Los cuatro de Rotterdam

Irene me ha enviado una foto del fin de semana pasado. Es una de esas imágenes que mi hija encontrará por ahí dentro de veinte años, y la enviará de inmediato a sus protagonistas. Son cuatro, tienen 21 años y están sentados sobre la hierba de un parque. Se conocen desde niños, cuando compartían aula y patio de juegos en un colegio de Palma. Todos lucen esa belleza insultante propia de la edad y unas sonrisas a juego con un mediodía soleado de finales de verano.
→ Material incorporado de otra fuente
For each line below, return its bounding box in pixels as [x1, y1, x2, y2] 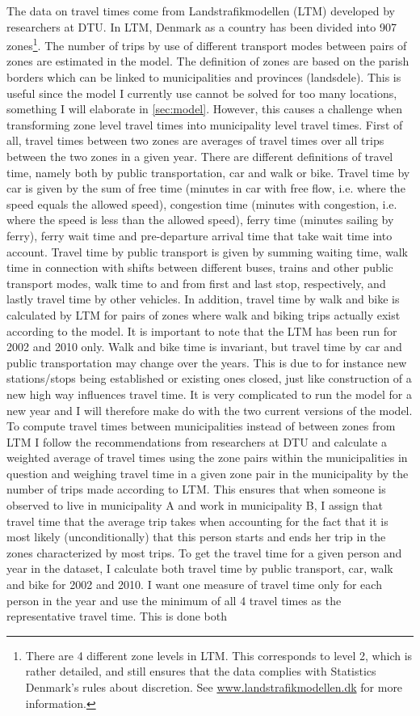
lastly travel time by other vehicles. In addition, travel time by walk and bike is [6, 290, 400, 307]
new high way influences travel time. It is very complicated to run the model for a [6, 385, 412, 402]
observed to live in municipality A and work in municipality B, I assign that [6, 497, 384, 514]
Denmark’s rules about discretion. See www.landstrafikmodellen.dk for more [25, 679, 403, 695]
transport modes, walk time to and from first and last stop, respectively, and [6, 274, 386, 291]
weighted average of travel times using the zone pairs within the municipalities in [6, 449, 408, 466]
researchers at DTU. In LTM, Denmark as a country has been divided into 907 [6, 18, 397, 35]
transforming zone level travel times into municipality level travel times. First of [6, 116, 403, 133]
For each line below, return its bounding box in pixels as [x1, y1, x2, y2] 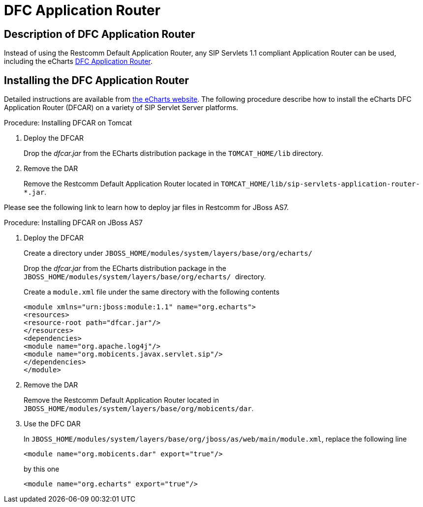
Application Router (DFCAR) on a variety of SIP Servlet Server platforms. [4, 103, 239, 112]
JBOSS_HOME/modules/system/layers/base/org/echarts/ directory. [24, 272, 266, 281]
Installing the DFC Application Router [4, 74, 189, 87]
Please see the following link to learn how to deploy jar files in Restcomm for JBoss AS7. [4, 203, 289, 212]
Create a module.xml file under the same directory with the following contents [24, 288, 280, 297]
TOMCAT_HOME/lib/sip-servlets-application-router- [221, 180, 420, 188]
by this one [24, 465, 60, 474]
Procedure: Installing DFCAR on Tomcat [4, 119, 132, 127]
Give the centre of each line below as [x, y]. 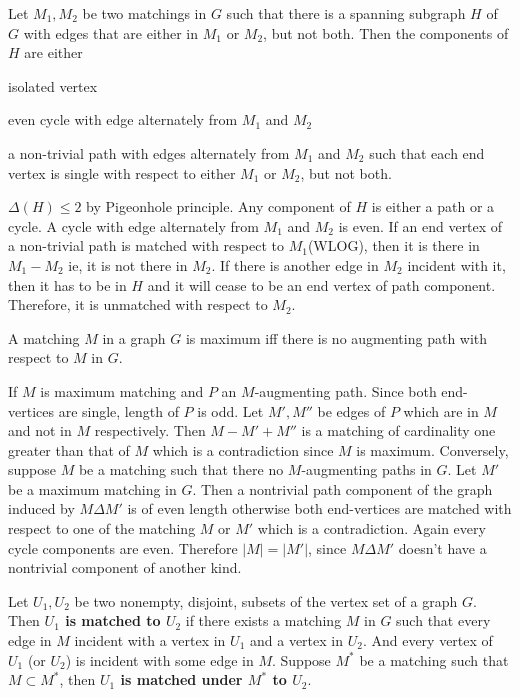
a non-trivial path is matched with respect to [146, 245]
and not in [40, 430]
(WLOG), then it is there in [393, 245]
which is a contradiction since [243, 449]
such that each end [427, 152]
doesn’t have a [442, 547]
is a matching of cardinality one [398, 430]
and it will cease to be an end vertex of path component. [321, 284]
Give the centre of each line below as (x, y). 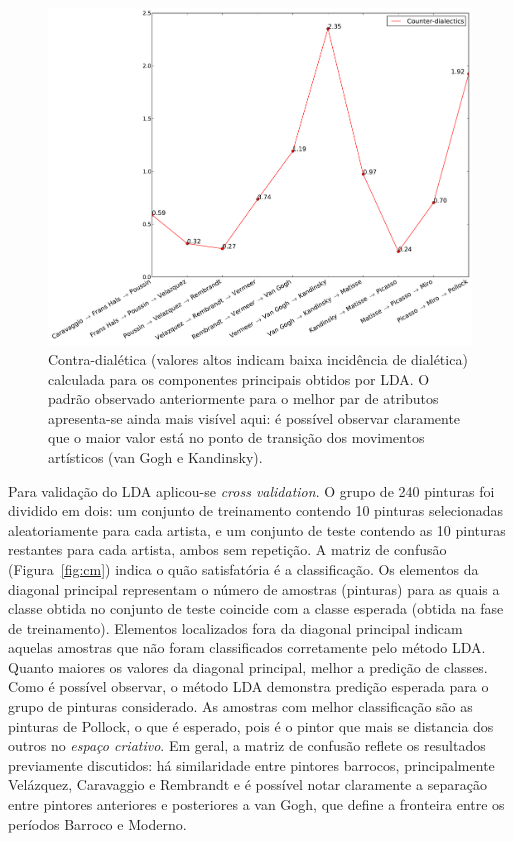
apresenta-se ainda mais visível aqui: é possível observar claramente (254, 417)
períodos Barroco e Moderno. (97, 823)
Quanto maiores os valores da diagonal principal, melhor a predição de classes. (248, 666)
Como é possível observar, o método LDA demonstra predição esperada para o (248, 686)
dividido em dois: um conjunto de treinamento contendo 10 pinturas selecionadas (256, 510)
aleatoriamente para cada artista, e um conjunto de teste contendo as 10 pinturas (257, 529)
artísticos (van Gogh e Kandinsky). (155, 456)
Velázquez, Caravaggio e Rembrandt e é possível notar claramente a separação (247, 784)
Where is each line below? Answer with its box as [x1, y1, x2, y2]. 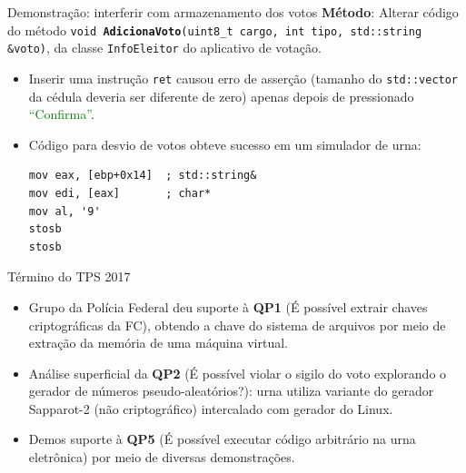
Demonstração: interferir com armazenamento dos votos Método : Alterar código [7, 3, 459, 21]
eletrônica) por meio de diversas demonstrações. [28, 448, 295, 467]
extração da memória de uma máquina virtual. [28, 333, 288, 352]
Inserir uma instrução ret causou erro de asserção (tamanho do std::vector [28, 68, 459, 87]
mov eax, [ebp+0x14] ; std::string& [28, 169, 257, 182]
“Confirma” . [28, 104, 94, 123]
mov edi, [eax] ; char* [28, 186, 212, 200]
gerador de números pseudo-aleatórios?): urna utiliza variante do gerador [28, 381, 434, 400]
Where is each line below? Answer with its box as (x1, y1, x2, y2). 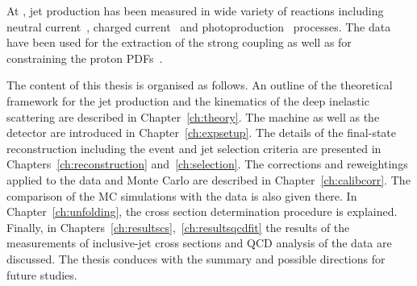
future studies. (6, 266, 77, 283)
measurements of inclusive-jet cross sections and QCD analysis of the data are (6, 234, 392, 251)
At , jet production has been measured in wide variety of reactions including (6, 2, 384, 19)
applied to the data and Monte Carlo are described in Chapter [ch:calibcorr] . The (6, 171, 411, 188)
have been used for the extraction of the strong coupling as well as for (6, 34, 352, 51)
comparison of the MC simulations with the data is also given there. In (6, 187, 357, 204)
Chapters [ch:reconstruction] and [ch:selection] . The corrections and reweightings (6, 155, 408, 172)
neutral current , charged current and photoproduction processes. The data (6, 18, 391, 35)
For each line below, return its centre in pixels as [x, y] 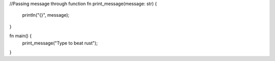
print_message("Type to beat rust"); [60, 43]
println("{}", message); [46, 15]
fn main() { [21, 36]

Después de un tiempo sin verse, se enviaron unos whatsapps y quedaron para encontrarse al día siguiente. Estando los cuatro a miles de kilómetros de Mallorca la casualidad quiso que les separara poco más de una hora de tren.

Max, el único chico, estudia ingeniería aeroespacial en Southampton. Su padre es belga y su madre inglesa, y estos días está de viaje conociendo los Países Bajos. Jessica estudia ingeniería mecánica en Delft, la bellísima ciudad neerlandesa que vio nacer al pintor Johannes Vermeer. La madre de Jessica es italiana, y su padre holandés. Mi hija Irene anda de Erasmus en Tilburg, otra ciudad universitaria cerca de Eindhoven. Por último, María ha terminado un grado de psicología en Londres. Sus padres son médicos, él es brasileño y ella de Madrid. María está empezando un máster en Rotterdam, y es en esa ciudad precisamente donde se encontraron y se tomaron la foto junto a la estación Blaak.

Aclaro que ninguno de estos chicos con pasaporte español son descendientes de millonarios. Sus padres pertenecen a esa clase media acomodada que lo más valioso que les dejarán en herencia a sus hijos es una formación para que prosperen en un entorno laboral cada vez más complicado y exigente. Son familias que han decidido dedicar una parte de sus ingresos a mejorar esa educación. Y lo han hecho renunciando a otros gastos, claro, como ocurre siempre que los recursos -en este caso el dinero- son limitados.

Se acaba de publicar un informe que afirma que Palma es la ciudad de España en que más tiempo cuesta ahorrar el 20% necesario para dar la entrada de un piso. Teniendo en cuenta el salario y el precio medio de la vivienda en la capital de Mallorca, un joven necesitar trabajar 16 años para poder afrontar la compra de un inmueble. Les siguen en ese ranking lamentable Barcelona, Valladolid, San Sebastián, Pamplona y Madrid, todas por encima de 14 años. Ustedes pensarán que las ciudades citadas son especialmente caras, pero es que en Orense se necesitan 10 años, en Albacete 9 y en Algeciras 8.

Los chicos de la foto no conocen este informe, pero me resultó bastante desolador charlar con mi hija por teléfono y escuchar que en principio, ya antes de finalizar su formación universitaria, ninguno de los cuatro se plantea su futuro profesional en España. La vida da muchas vueltas, pero su punto de partida laboral lo sitúan todos en el extranjero. No se trata de otorgar valor estadístico al dato, pero en un país deberían sonar todas las alarmas cuando el talento joven comienza a salir en tropel, o al menos piensa en hacerlo. Es el futuro próspero de la comunidad yéndose por un sumidero.

Hay que aclarar que estos cuatro chavales no son excepciones. En España hay miles como ellos. Se les ve menos que a los que van enseñando el calzoncillo por debajo del pantalón caído en mitad del botellón. Son menos famosas que las instagramers o las pedorras de los realities. Y hacen menos ruido que los del reguetón a todo volumen en la playa. Pero son muchos, silenciosos, y sueñan con un proyecto de vida independiente antes de cumplir los cuarenta. No se trata de que emigren por necesidad, como sucede hoy con tantos sanitarios o arquitectos, por ejemplo. Lo tremendo, además de un despilfarro, es que ya solo sueñen en inglés, francés o alemán.